* **What to work on**
Return all entries verbatim; skip any pictures.

* **Available data**
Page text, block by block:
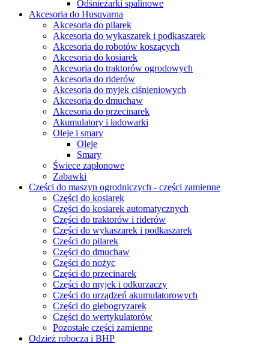
Odśnieżarki spalinowe
Akcesoria do Husqvarna
Akcesoria do pilarek
Akcesoria do wykaszarek i podkaszarek
Akcesoria do robotów koszących
Akcesoria do kosiarek
Akcesoria do traktorów ogrodowych
Akcesoria do riderów
Akcesoria do myjek ciśnieniowych
Akcesoria do dmuchaw
Akcesoria do przecinarek
Akumulatory i ładowarki
Oleje i smary
Oleje
Smary
Świece zapłonowe
Zabawki
Części do maszyn ogrodniczych - części zamienne
Części do kosiarek
Części do kosiarek automatycznych
Części do traktorów i riderów
Części do wykaszarek i podkaszarek
Części do pilarek
Części do dmuchaw
Części do nożyc
Części do przecinarek
Części do myjek i odkurzaczy
Części do urządzeń akumulatorowych
Części do glebogryzarek
Części do wertykulatorów
Pozostałe części zamienne
Odzież robocza i BHP

* **Your response**
Page text, block by block:
Odśnieżarki spalinowe
Akcesoria do Husqvarna
Akcesoria do pilarek
Akcesoria do wykaszarek i podkaszarek
Akcesoria do robotów koszących
Akcesoria do kosiarek
Akcesoria do traktorów ogrodowych
Akcesoria do riderów
Akcesoria do myjek ciśnieniowych
Akcesoria do dmuchaw
Akcesoria do przecinarek
Akumulatory i ładowarki
Oleje i smary
Oleje
Smary
Świece zapłonowe
Zabawki
Części do maszyn ogrodniczych - części zamienne
Części do kosiarek
Części do kosiarek automatycznych
Części do traktorów i riderów
Części do wykaszarek i podkaszarek
Części do pilarek
Części do dmuchaw
Części do nożyc
Części do przecinarek
Części do myjek i odkurzaczy
Części do urządzeń akumulatorowych
Części do glebogryzarek
Części do wertykulatorów
Pozostałe części zamienne
Odzież robocza i BHP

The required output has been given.